When you are designing the schema of the database for your project and you need to store dates and times, then the question about what data type to use appears. Recently, I started a project to build a REST API and I used timestamps, a total mistake. Later, I was applying to a job and again I decided to use timestamps in the project to show my skills. During the interview, the recruiter asked me why I decided to use timestamps and I realized that I didn’t make any analysis for this decision. I just wanted to try it…what a mistake.

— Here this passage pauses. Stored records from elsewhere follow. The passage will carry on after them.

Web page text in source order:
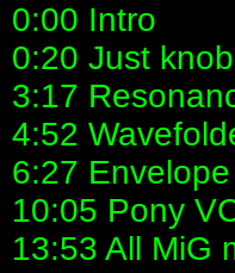
0:00 Intro
0:20 Just
3:17
4:52
6:27 Envelope
10:05 Pony
13:53 All MiG
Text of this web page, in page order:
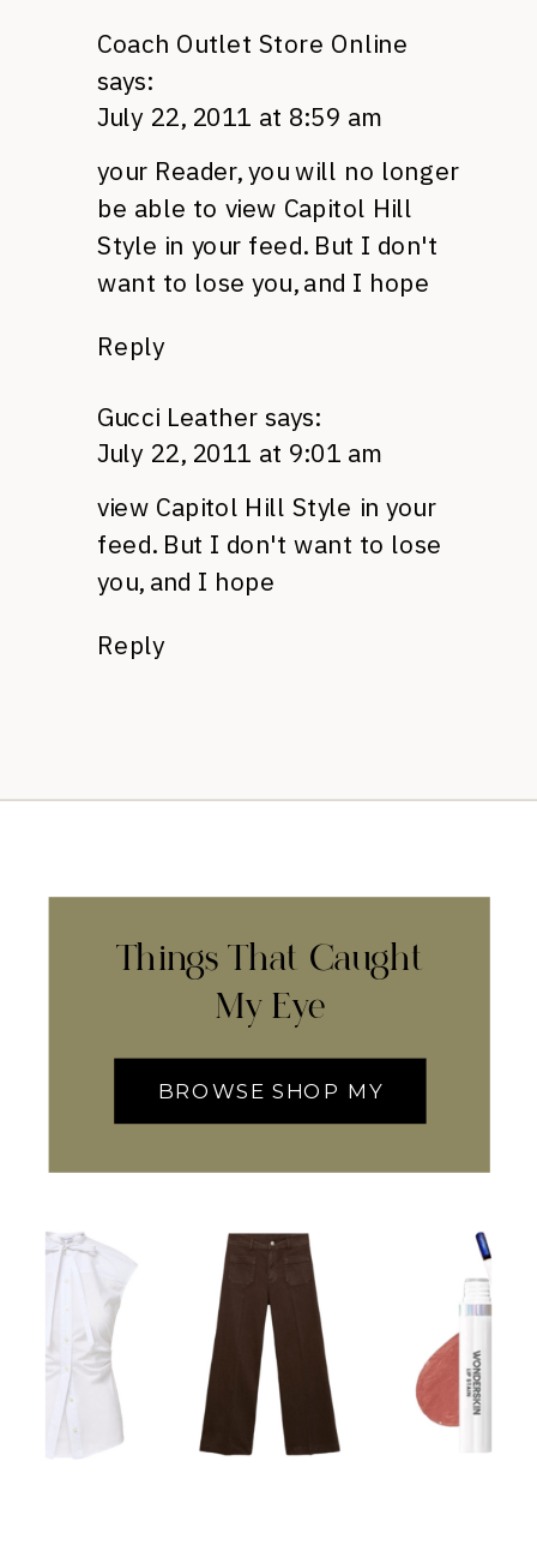
Coach Outlet Store Online
says:
July 22, 2011 at 8:59 am
your Reader, you will no longer
be able to view Capitol Hill
Style in your feed. But I don't
want to lose you, and I hope
Reply
Gucci Leather says:
July 22, 2011 at 9:01 am
view Capitol Hill Style in your
feed. But I don't want to lose
you, and I hope
Reply
Things That Caught
My Eye
BROWSE SHOP MY

After this, I decided to investigate the pros and cons for the different options to store dates in a database. There are multiple articles about this topic. I want to highlight this article where it is explained with details, examples and benchmarks using MySQL. Next is a too short summary about the article:

  • Using DATETIME allows to make SQL queries using functions related to dates(i.e: WEEKDAY in MySQL) in the SQL server. It allows to use dates from year 1000 to 9999. Queries over DATETIME are faster than queries over TIMESTAMP. The format used to print the DATETIME is user friendly and legible.
  • Using TIMESTAMP also allows to make SQL queries using functions related to dates. It allows dates until 2038 only. TIMESTAMP is lighter and it saves 1 byte of storage compared with DATETIME. The format used to print the TIMESTAMP is user friendly and legible.
  • Using UNSIGNED INT allows dates until 2106. It is not possible to use CURRENT_TIMESTAMP with this data type. SQL queries over INT are much faster than DATETIME and TIMESTAMP. To use date functions, the integer should be converted to a date(using function FROM_UNIXTIME in MySQL). In this case the SQL queries are slower than DATETIME.

One of the disadvantages with TIMESTAMP is the limit of 2038. Personally, I think that the SQL servers will change this in order to preserve compatibility with existing software using this datatype. It is not the same with INT because it is a datatype not intended to be used for dates. However there are integer types using more bytes of storage like BIGINT in MySQL.

After my experience using timestamps in a REST API, definitely I will use DATETIME in next projects unless performance and storage are critical. When you are debugging, readability matters. When you see a bunch of numbers that not make sense, then you need to expend time converting those numbers to readable dates. Also working in the frontend, sometimes I needed to understand why I was getting those dates and then again it was stressful to see unintelligible numbers in the API response.

datetime or timestamp: readability matters
Timestamps in a REST API response

In my opinion, using UNSIGNED INT has sense if the performance of the app is critical AND you have one or multiple queries that doesn’t require to use date functions and they are in processes that run frequently in the app.